PGP Corporation announced the results from a second annual study by The Ponemon Institute identifying key areas of focus in enterprise encryption usage, planning strategies, budgeting and spending, deployment methodologies, and impact on data breach incidents. The key findings of the 2008 Annual Study: U.S. Enterprise Encryption Trends demonstrate organisations continue to move towards a more strategic approach to encryption including a larger focus on key management, especially those companies identified as having the most effective IT organisations.

The study also shows that 60 percent of organisations surveyed suffered at least one data breach over the last 12 months with 28 percent of organisations suffering two to five breaches during the same time period. However, an emerging trend appears to show that organisations with an enterprise encryption strategy lowering the rate of data breaches. This demonstrates that an encryption strategy, especially one implemented across the enterprise, can reduce the costs and brand damage associated with data breaches and likely leads to a more profitable business.
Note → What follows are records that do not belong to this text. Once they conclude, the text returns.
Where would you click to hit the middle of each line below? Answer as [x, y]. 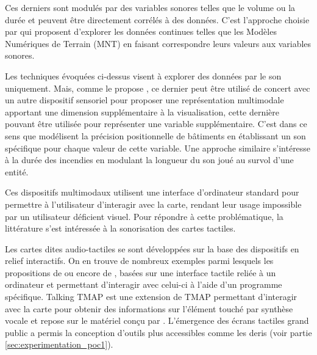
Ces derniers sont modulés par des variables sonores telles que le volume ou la [150, 7]
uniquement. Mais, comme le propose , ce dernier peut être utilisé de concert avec [158, 88]
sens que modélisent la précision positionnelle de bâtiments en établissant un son [155, 135]
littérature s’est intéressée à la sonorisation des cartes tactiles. [120, 228]
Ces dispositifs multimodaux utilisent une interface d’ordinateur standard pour [152, 192]
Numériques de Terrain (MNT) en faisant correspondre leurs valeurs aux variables [158, 43]
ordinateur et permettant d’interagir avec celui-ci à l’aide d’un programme [144, 284]
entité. [17, 171]
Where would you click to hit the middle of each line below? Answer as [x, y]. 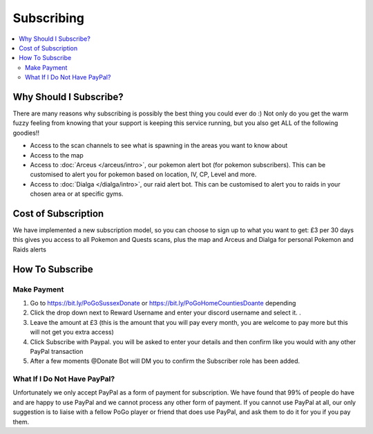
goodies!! [26, 133]
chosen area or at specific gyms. [77, 194]
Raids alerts [29, 249]
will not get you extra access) [72, 332]
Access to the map [57, 155]
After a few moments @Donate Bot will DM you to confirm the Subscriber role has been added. [165, 361]
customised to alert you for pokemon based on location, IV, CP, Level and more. [143, 174]
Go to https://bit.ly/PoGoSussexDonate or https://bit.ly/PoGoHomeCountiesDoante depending [163, 303]
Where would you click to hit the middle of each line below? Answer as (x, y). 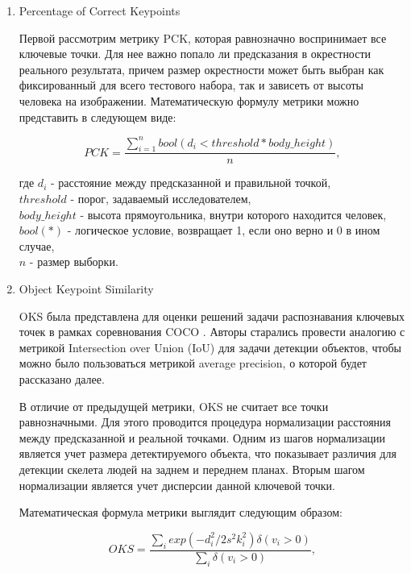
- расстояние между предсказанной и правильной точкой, (191, 183)
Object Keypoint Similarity (86, 289)
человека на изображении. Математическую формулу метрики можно (189, 100)
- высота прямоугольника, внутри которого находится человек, (233, 214)
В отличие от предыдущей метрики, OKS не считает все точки (174, 406)
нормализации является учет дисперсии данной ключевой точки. (177, 485)
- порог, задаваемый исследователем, (161, 199)
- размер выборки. (74, 262)

The study of nearly 650 UK-based IT and business managers, analysts and executives (51 percent at the director or VP level), identifies a new trend that shows organisations with a more strategic, enterprise-wide approach to encryption have experienced fewer data breaches. In response to increasing demands for data security, 15 percent of organisations surveyed now have an encryption strategy applied consistently across the organisation, up from 9 percent in 2007.
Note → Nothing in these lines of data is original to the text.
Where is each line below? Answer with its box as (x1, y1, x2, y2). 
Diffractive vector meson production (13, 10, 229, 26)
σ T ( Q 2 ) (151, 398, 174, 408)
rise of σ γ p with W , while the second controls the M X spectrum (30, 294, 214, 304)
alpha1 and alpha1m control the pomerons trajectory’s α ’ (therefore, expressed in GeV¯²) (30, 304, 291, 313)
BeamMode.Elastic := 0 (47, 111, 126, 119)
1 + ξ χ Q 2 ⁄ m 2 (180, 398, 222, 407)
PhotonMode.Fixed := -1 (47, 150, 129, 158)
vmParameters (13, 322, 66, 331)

Other key findings in this year’s research include:

  • Encryption use across multiple applications grows. Respondents reported the consistent encryption of laptops, emails, file servers, and backup tapes increased. In the wake of publicised data breaches, tape backup encryption is the most common, with 13 percent reporting use most of the time. Laptop encryption used most of the time in organisations grew to 12%, up from 10% in 2007.
  • During the last 12 months, organisations shifted their reasons for using encryption dramatically: the use of encryption to comply with privacy and data security regulations increased from just 17% of those surveyed in 2007 to 58% in 2008.
  • Key management is more frequently budgeted for in 2008 as organisations seeking to reduce operational costs prefer to choose just one enterprise vendor. Organisations surveyed on average plan to spend 33 percent of their total encryption budget on key management solutions:
  • 51 percent of organisations expect their key management investments to reduce the overall operational costs of enterprise data protection.
  • 49 percent of organisations expect to deploy a single enterprise-wide key management solution or deploy a single vendor’s key management solution for different purposes in 2008.
  • Only 24 percent of organisations are seeking a tactical key management solution for just one encryption application.
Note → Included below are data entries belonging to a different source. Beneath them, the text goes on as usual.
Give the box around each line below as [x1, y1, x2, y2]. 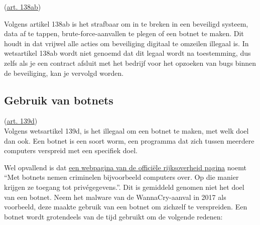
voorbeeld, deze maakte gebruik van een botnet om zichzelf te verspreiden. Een [4, 201, 247, 212]
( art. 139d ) [4, 116, 38, 126]
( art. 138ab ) [4, 2, 41, 12]
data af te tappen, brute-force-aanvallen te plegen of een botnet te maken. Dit [4, 28, 244, 39]
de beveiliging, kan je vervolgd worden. [4, 67, 124, 78]
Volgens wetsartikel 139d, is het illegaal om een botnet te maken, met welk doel [4, 125, 249, 136]
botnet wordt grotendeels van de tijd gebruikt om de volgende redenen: [4, 211, 223, 221]
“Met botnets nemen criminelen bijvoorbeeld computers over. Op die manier [4, 172, 239, 182]

With a need to enforce policy and increase automation for key management, respondents were overwhelmingly interested in a platform approach; at least 52 percent rating five fundamental characteristics of the PGP Encryption Platform approach as important or very important. Respondents believe a platform approach enables their business to reduce expenses and improve productivity and identified these top three benefits of this approach:

  • Supports development of a strategic encryption strategy (59 percent of respondents)
  • Reduces operational costs (56 percent)
  • Eliminates redundant administrative tasks (52 percent)

Finding that organisations with enterprise-wide encryption strategies are reducing the risk of data breaches and organisations overwhelming prefer a platform approach to encryption is significant in the evolution of data security. The increased interest in automated policy enforcement, single administration interface, and comprehensive key management continue to favour adoption of an encryption platform solution. The preference for adopting this approach to managing multiple encryption applications from a single console continues to mirror the progression seen with other important enterprise applications such as ERP and CRM.

Recent research conducted by the Ponemon Institute found the cost of a data breach in the UK to average £47 per record compromised or an average total of £1.4 million per breach.